# Accounting for purchase on VAT3 where non-Irish VAT paid



## Indigo (16 Jul 2022)

I purchased goods from Germany for my business, but I believe the company are mainly a retail outlet, so rather than take my VAT number and zero rate the purchase, they charged VAT at the German rate and supplied a VAT invoice. I understand I can reclaim that VAT through the EVR, but that’s not my issue.

How do I account for this on my VAT3 return? I know I include the ex-vat value in the E2 ‘total goods from other EU countries’ box. If the VAT had been zero rated, I’d have self-accounted for VAT at the Irish rate in T1 and reclaimed it in T2. Do I do that anyway, even though I’ve paid VAT for the purchase in another country? Or do I just include it in the E2 box?

If anyone has any insight, I'd appreciate it, as any example I’ve found only covers the zero-rated scenario. Thanks.


----------



## jpd (16 Jul 2022)

The German retailer was wrong to charge VAT.

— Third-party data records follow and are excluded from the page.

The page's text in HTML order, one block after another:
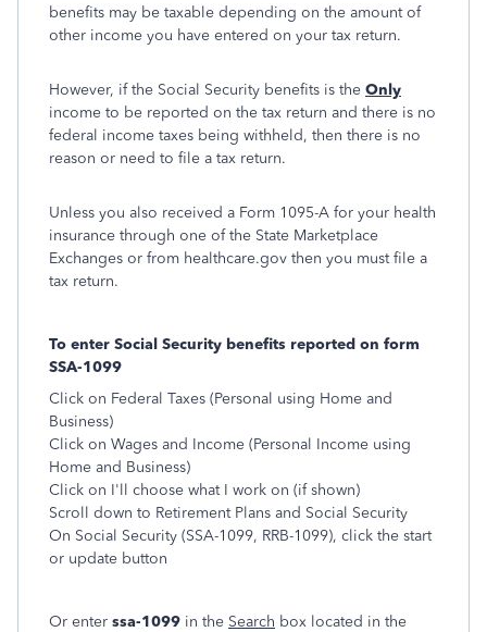
benefits may be taxable depending on the amount of
other income you have entered on your tax return.
However, if the Social Security benefits is the Only
income to be reported on the tax return and there is no
federal income taxes being withheld, then there is no
reason or need to file a tax return.
Unless you also received a Form 1095-A for your health
insurance through one of the State Marketplace
Exchanges or from healthcare.gov then you must file a
tax return.
To enter Social Security benefits reported on form
SSA-1099
Click on Federal Taxes (Personal using Home and
Business)
Click on Wages and Income (Personal Income using
Home and Business)
Click on I'll choose what I work on (if shown)
Scroll down to Retirement Plans and Social Security
On Social Security (SSA-1099, RRB-1099), click the start
or update button
Or enter ssa-1099 in the Search box located in the

The EVR refers to foreign traders recovering Irish VAT they were charged incorrectly

If you paid VAT on your imports from Germany when you should not have, then you will have to claim it back from the Germans not the Revenue

The VAT you paid is not a deductible as far as I know


----------



## newirishman (16 Jul 2022)

Of course he can claim the tax back Via Irish Revenue,

check this: https://www.revenue.ie/en/online-se...s/irish-vat-registered-traders-eu-states.aspx

EVR section in ROS. That’s exactly what EVR is for.


----------



## jpd (16 Jul 2022)

My mistake - the Revenue forward the claim on to the German authorities who will refund the VAT paid


----------